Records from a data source
════════
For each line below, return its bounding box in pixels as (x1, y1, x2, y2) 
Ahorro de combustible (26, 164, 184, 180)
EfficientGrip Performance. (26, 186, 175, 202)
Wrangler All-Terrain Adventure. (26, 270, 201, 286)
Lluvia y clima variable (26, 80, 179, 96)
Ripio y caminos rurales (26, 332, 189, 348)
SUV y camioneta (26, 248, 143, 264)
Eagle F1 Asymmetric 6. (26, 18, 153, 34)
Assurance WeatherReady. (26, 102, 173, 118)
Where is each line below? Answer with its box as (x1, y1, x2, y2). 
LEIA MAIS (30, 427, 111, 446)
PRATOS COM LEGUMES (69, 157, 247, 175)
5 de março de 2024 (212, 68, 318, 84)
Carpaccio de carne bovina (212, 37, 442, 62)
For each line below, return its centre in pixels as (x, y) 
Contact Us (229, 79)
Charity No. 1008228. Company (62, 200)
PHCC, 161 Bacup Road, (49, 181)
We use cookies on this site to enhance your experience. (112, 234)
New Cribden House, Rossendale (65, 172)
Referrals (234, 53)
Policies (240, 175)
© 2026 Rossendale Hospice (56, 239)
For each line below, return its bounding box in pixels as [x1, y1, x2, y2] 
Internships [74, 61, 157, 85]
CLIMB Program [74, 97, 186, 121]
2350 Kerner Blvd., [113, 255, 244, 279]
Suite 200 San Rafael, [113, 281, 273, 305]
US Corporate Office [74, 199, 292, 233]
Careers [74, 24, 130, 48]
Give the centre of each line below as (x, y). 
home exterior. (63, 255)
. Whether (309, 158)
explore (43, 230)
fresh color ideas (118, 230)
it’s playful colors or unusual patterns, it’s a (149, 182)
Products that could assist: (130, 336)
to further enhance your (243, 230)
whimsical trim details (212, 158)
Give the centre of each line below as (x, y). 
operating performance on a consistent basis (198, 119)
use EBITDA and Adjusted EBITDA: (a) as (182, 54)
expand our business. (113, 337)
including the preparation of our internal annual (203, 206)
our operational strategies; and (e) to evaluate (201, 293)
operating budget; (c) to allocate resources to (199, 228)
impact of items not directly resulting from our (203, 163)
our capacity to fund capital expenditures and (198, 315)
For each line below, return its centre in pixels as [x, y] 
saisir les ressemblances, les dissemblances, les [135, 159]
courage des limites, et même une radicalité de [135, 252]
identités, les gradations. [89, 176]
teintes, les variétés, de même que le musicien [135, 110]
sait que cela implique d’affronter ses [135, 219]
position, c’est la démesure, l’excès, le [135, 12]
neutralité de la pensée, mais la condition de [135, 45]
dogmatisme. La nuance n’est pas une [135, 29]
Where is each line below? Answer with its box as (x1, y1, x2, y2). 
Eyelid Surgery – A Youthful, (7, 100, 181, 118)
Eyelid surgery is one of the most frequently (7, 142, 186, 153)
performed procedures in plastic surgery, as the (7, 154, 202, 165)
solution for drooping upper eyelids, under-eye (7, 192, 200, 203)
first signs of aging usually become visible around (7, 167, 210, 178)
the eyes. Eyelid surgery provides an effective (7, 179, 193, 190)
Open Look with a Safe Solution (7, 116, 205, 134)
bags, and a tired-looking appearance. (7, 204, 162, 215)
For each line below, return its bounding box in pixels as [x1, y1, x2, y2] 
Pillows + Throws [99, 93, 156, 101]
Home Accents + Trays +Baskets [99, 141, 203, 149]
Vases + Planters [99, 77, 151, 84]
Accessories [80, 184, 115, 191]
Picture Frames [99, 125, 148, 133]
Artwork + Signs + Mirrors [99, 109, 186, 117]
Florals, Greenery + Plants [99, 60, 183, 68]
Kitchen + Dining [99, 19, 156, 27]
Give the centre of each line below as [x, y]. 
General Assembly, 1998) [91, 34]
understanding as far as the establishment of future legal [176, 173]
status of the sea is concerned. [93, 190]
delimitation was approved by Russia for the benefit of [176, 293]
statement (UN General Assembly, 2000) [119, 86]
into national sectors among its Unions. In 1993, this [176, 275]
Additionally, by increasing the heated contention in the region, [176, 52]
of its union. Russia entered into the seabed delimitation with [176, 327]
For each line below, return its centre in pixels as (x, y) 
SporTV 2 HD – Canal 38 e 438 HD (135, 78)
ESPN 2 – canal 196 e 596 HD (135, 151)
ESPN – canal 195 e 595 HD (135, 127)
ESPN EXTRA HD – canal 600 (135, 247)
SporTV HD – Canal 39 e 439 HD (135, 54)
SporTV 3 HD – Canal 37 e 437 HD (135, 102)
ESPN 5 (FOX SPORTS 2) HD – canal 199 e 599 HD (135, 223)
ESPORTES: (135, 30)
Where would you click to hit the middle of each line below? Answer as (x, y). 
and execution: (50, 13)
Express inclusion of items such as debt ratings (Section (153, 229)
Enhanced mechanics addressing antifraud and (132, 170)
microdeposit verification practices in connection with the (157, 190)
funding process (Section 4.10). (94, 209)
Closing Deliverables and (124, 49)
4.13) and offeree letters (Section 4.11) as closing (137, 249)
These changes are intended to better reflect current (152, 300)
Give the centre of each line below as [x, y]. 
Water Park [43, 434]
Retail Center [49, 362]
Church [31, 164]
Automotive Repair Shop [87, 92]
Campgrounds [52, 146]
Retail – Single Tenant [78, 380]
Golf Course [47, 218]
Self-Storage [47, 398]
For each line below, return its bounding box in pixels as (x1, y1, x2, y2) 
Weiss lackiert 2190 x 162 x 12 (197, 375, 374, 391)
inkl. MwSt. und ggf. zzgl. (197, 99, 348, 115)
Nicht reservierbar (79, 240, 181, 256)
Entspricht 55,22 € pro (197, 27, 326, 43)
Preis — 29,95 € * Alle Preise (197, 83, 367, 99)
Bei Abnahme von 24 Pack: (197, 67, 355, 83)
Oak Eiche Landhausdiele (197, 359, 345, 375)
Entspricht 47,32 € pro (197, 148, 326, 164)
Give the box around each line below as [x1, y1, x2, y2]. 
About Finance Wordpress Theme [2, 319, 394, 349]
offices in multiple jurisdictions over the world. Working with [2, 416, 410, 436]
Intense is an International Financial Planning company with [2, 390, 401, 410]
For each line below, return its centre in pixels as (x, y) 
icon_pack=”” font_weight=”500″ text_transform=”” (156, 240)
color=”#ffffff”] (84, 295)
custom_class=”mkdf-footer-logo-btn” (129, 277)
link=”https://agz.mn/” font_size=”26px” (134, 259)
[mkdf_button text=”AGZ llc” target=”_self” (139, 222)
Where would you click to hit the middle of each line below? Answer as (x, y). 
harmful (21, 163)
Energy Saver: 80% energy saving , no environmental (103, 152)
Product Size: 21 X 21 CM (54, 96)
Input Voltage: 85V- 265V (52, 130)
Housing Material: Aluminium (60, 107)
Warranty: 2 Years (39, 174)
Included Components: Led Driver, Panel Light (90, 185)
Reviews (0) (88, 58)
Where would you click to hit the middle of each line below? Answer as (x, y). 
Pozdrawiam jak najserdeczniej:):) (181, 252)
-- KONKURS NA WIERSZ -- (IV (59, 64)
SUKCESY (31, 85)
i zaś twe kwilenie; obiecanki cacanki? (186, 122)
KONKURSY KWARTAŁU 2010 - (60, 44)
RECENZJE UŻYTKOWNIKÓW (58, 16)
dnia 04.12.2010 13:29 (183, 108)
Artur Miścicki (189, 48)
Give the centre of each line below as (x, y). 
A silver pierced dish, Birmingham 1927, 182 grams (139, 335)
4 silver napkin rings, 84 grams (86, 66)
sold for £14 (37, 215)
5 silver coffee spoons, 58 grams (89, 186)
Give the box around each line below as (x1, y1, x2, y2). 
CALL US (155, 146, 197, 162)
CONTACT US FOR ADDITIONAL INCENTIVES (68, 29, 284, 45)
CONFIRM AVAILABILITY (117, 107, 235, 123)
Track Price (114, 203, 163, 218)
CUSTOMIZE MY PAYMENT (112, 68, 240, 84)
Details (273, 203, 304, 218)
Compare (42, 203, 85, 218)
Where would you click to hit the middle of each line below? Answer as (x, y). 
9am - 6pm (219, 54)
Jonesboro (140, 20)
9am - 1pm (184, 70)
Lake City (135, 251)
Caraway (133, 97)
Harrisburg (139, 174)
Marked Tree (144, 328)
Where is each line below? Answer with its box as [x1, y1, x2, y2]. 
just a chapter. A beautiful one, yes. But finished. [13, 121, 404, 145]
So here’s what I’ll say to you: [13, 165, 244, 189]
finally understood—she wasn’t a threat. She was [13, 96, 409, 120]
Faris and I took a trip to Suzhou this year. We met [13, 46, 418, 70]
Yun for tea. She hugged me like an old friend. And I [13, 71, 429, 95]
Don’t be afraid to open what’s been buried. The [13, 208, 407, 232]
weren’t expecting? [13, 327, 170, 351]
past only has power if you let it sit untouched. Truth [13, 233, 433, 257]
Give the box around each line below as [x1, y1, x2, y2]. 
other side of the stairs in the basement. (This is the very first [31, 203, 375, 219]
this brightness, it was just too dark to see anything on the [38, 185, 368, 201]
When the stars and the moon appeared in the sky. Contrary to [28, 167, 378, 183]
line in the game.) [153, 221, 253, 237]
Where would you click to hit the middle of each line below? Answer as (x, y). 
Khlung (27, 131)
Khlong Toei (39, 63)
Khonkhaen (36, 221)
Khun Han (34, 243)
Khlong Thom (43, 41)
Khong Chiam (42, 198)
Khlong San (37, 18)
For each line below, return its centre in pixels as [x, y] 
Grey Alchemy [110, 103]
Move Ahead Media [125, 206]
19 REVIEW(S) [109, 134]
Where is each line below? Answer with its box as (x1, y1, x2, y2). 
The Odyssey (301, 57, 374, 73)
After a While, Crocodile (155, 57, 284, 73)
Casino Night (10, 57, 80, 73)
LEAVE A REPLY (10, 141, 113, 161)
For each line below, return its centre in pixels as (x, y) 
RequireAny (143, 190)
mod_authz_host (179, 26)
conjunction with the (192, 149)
════════
» TASK DETAILS:
Look above for the line holding "SUV y camioneta (26, 248, 143, 264)", then set down exactly that line and every line after it up to and including the line holding "dogmatisme. La nuance n’est pas une [135, 29]", with nothing else.

» ANSWER TO THIS EXERCISE:
SUV y camioneta (26, 248, 143, 264)
Eagle F1 Asymmetric 6. (26, 18, 153, 34)
Assurance WeatherReady. (26, 102, 173, 118)
Where is each line below? Answer with its box as (x1, y1, x2, y2). 
LEIA MAIS (30, 427, 111, 446)
PRATOS COM LEGUMES (69, 157, 247, 175)
5 de março de 2024 (212, 68, 318, 84)
Carpaccio de carne bovina (212, 37, 442, 62)
For each line below, return its centre in pixels as (x, y) 
Contact Us (229, 79)
Charity No. 1008228. Company (62, 200)
PHCC, 161 Bacup Road, (49, 181)
We use cookies on this site to enhance your experience. (112, 234)
New Cribden House, Rossendale (65, 172)
Referrals (234, 53)
Policies (240, 175)
© 2026 Rossendale Hospice (56, 239)
For each line below, return its bounding box in pixels as [x1, y1, x2, y2] 
Internships [74, 61, 157, 85]
CLIMB Program [74, 97, 186, 121]
2350 Kerner Blvd., [113, 255, 244, 279]
Suite 200 San Rafael, [113, 281, 273, 305]
US Corporate Office [74, 199, 292, 233]
Careers [74, 24, 130, 48]
Give the centre of each line below as (x, y). 
home exterior. (63, 255)
. Whether (309, 158)
explore (43, 230)
fresh color ideas (118, 230)
it’s playful colors or unusual patterns, it’s a (149, 182)
Products that could assist: (130, 336)
to further enhance your (243, 230)
whimsical trim details (212, 158)
Give the centre of each line below as (x, y). 
operating performance on a consistent basis (198, 119)
use EBITDA and Adjusted EBITDA: (a) as (182, 54)
expand our business. (113, 337)
including the preparation of our internal annual (203, 206)
our operational strategies; and (e) to evaluate (201, 293)
operating budget; (c) to allocate resources to (199, 228)
impact of items not directly resulting from our (203, 163)
our capacity to fund capital expenditures and (198, 315)
For each line below, return its centre in pixels as [x, y] 
saisir les ressemblances, les dissemblances, les [135, 159]
courage des limites, et même une radicalité de [135, 252]
identités, les gradations. [89, 176]
teintes, les variétés, de même que le musicien [135, 110]
sait que cela implique d’affronter ses [135, 219]
position, c’est la démesure, l’excès, le [135, 12]
neutralité de la pensée, mais la condition de [135, 45]
dogmatisme. La nuance n’est pas une [135, 29]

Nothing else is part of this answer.